In truth, it was a curious spectacle. Dagobert had laid aside his gray top-coat, and rolled up the sleeves of his shirt; with a vigorous hand, and good supply of soap, he was rubbing away at a wet handkerchief, spread out on the board, the end of which rested in a tub full of water. Upon his right arm, tattooed with warlike emblems in red and blue colors, two scars, deep enough to admit the finger, were distinctly visible. No wonder then, that, while smoking their pipes, and emptying their pots of beer, the Germans should display some surprise at the singular occupation of this tall, moustached, bald-headed old man, with the forbidding countenance—for the features of Dagobert assumed a harsh and grim expression, when he was no longer in presence of the two girls.

The sustained attention, of which he saw himself the object, began to put him out of patience, for his employment appeared to him quite natural. At this moment, the Prophet entered the porch, and, perceiving the soldier, eyed him attentively for several seconds; then approaching, he said to him in French, in a rather sly tone: "It would seem, comrade, that you have not much confidence in the washerwomen of Mockern?"

Dagobert, without discontinuing his work, half turned his head with a frown, looked askant at the Prophet, and made him no answer.

Astonished at this silence, Morok resumed: "If I do not deceive myself, you are French, my fine fellow. The words on your arm prove it, and your military air stamps you as an old soldier of the Empire. Therefore I find, that, for a hero, you have taken rather late to wear petticoats."
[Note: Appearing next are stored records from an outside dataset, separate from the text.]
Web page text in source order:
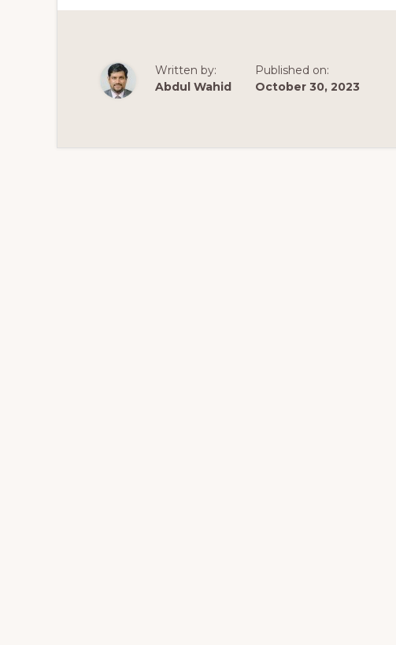
Written by:
Abdul Wahid
Published on:
October 30, 2023
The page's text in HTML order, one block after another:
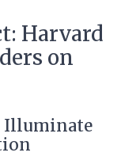
Harvard
on
Illuminate
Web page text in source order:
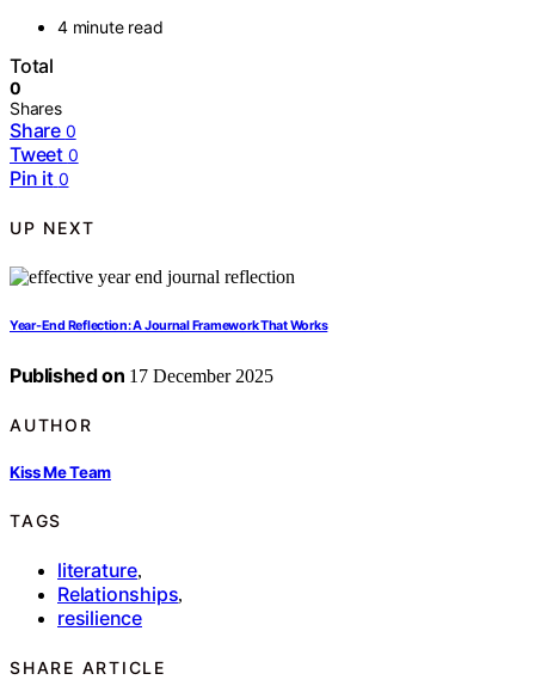
4 minute read
Total
0
Shares
Share 0
Tweet 0
Pin it 0
UP NEXT
Year-End Reflection: A Journal Framework That Works
Published on 17 December 2025
AUTHOR
Kiss Me Team
TAGS
literature,
Relationships,
resilience
SHARE ARTICLE
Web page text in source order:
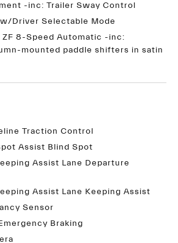
-inc: Trailer Sway Control
Driver Selectable Mode
ZF 8-Speed Automatic -inc:
mounted paddle shifters in satin
Traction Control
Assist Blind Spot
Assist Lane Departure
Assist Lane Keeping Assist
Sensor
Braking
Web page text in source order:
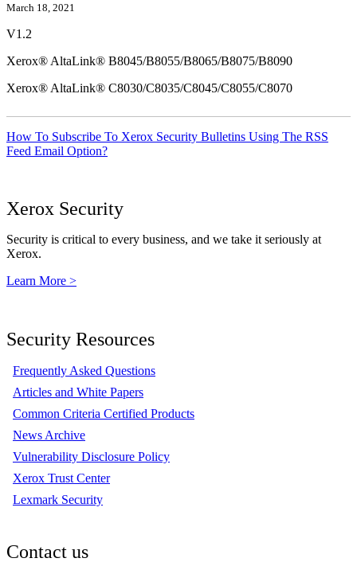
March 18, 2021
V1.2
Xerox® AltaLink® B8045/B8055/B8065/B8075/B8090
Xerox® AltaLink® C8030/C8035/C8045/C8055/C8070
How To Subscribe To Xerox Security Bulletins Using The RSS
Feed Email Option?
Xerox Security
Security is critical to every business, and we take it seriously at
Xerox.
Learn More >
Security Resources
Frequently Asked Questions
Articles and White Papers
Common Criteria Certified Products
News Archive
Vulnerability Disclosure Policy
Xerox Trust Center
Lexmark Security
Contact us
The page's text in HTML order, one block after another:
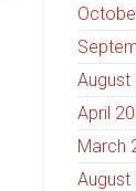
August
April
March
August
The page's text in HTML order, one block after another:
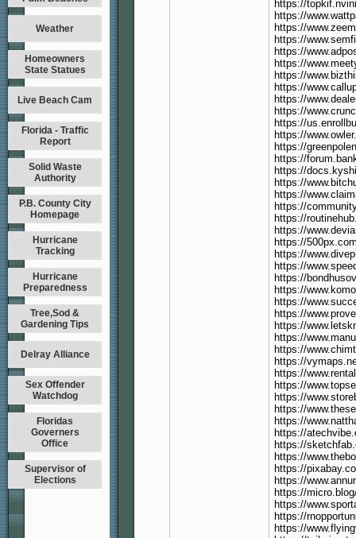
Weather
Homeowners
State Statues
Live Beach Cam
Florida - Traffic
Report
Solid Waste
Authority
P.B. County City
Homepage
Hurricane
Tracking
Hurricane
Preparedness
Tree,Sod &
Gardening Tips
Delray Alliance
Sex Offender
Watchdog
Floridas
Governers
Office
Supervisor of
Elections
https://
https://
https://
https://
https://
https://
https://
https://
https://
https://
https://
https://
https://
https://
https://
https://
https://
https://
https://
https://
https://
https://
https://
https://
https://
https://
https://
https://
https://
https://
https://
https://
https://
https://
https://
https://
https://
https://
https://
https://
https://
https://
https://
https://
https://
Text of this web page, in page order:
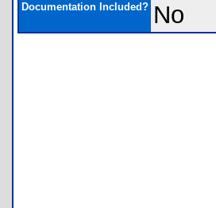
Documentation Included? No

Dagobert remained mute, but he gnawed his moustache, and plied the soap, with which he was rubbing the linen, in a most hurried, not to say angry style; for the face and words of the beast-tamer displeased him more than he cared to show. Far from being discouraged, the Prophet continued: "I am sure, my fine fellow, that you are neither deaf nor dumb; why, then, will you not answer me?"

Losing all patience, Dagobert turned abruptly round, looked Morok full in the face, and said to him in a rough voice: "I don't know you: I don't wish to know you! Chain up your curb!" And he betook himself again to his washing.

"But we may make acquaintance. We can drink a glass of Rhine-wine together, and talk of our campaigns. I also have seen some service, I assure you; and that, perhaps, will induce you to be more civil."

The veins on the bald forehead of Dagobert swelled perceptibly; he saw in the look and accent of the man, who thus obstinately addressed him, something designedly provoking; still he contained himself.

"I ask you, why should you not drink a glass of wine with me—we could talk about France. I lived there a long time; it is a fine country; and when I meet Frenchmen abroad, I feel sociable—particularly when they know how to use the soap as well as you do. If I had a housewife I'd send her to your school."

The sarcastic meaning was no longer disguised; impudence and bravado were legible in the Prophet's looks. Thinking that, with such an adversary, the dispute might become serious, Dagobert, who wished to avoid a quarrel at any price, carried off his tub to the other end of the porch, hoping thus to put an end to the scene which was a sore trial of his temper. A flash of joy lighted up the tawny eyes of the brute-tamer. The white circle, which surrounded the pupil seemed to dilate. He ran his crooked fingers two or three times through his yellow beard, in token of satisfaction; then he advanced slowly towards the soldier, accompanied by several idlers from the common-room.

Notwithstanding his coolness, Dagobert, amazed and incensed at the impudent pertinacity of the Prophet, was at first disposed to break the washing-board on his head; but, remembering the orphans, he thought better of it.